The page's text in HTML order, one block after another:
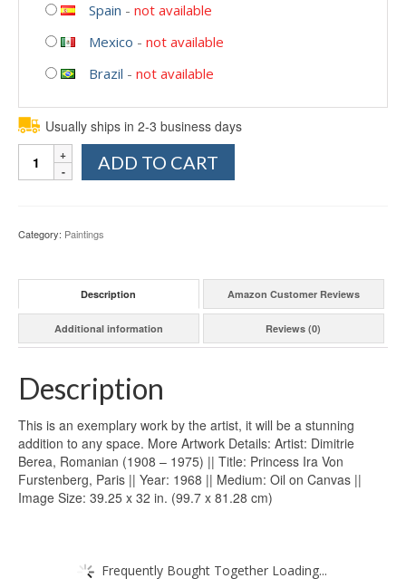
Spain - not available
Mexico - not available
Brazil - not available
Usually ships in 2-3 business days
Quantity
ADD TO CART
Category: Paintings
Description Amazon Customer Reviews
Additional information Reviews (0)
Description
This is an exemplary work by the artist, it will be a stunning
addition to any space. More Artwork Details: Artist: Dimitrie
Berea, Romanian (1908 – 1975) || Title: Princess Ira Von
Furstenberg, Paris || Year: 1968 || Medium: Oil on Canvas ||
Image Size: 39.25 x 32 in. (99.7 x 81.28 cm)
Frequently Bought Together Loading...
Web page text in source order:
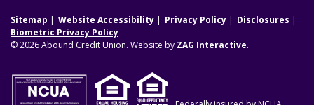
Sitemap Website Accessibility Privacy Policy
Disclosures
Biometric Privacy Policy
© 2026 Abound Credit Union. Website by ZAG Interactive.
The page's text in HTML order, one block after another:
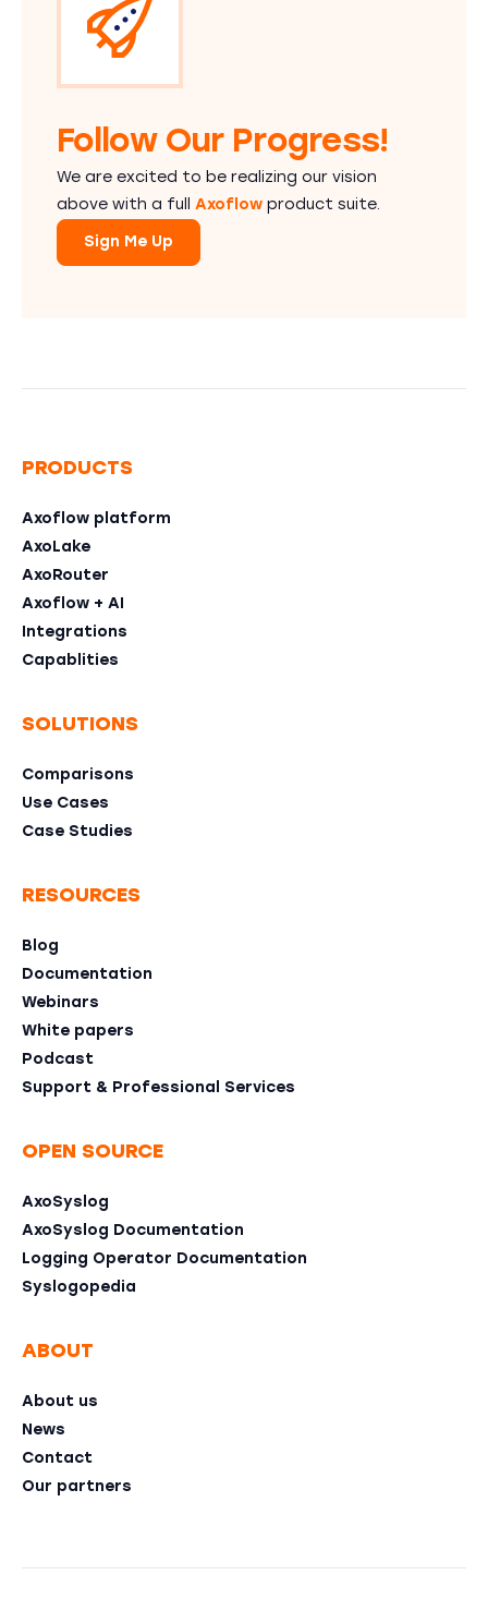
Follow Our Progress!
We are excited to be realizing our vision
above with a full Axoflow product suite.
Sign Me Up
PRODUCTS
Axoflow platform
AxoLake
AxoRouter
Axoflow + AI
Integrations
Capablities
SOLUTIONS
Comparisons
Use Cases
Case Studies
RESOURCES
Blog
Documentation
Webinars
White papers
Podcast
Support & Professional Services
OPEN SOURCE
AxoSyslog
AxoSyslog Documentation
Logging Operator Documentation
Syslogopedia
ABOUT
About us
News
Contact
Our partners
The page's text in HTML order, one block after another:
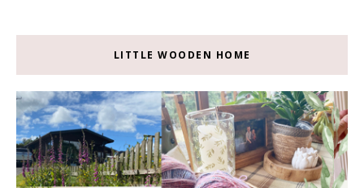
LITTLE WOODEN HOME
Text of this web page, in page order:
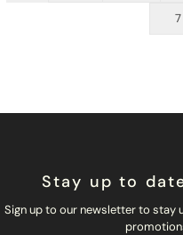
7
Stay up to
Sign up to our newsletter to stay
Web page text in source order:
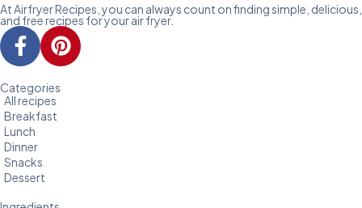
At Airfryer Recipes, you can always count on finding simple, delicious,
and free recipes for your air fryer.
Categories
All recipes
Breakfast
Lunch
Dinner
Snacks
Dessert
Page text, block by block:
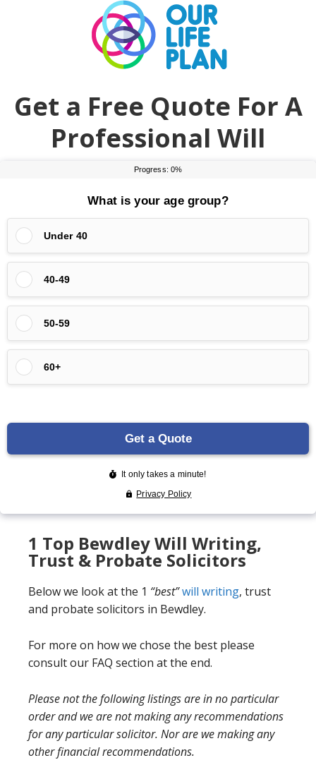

* **Directions**: No pictures belong in the output. Restate word for word only the lines from the one containing "Text of this" to the end of the entries above.

* **Solution for this task**:
Text of this web page, in page order:
7
Stay up to
Sign up to our newsletter to stay
Web page text in source order:
At Airfryer Recipes, you can always count on finding simple, delicious,
and free recipes for your air fryer.
Categories
All recipes
Breakfast
Lunch
Dinner
Snacks
Dessert
Page text, block by block:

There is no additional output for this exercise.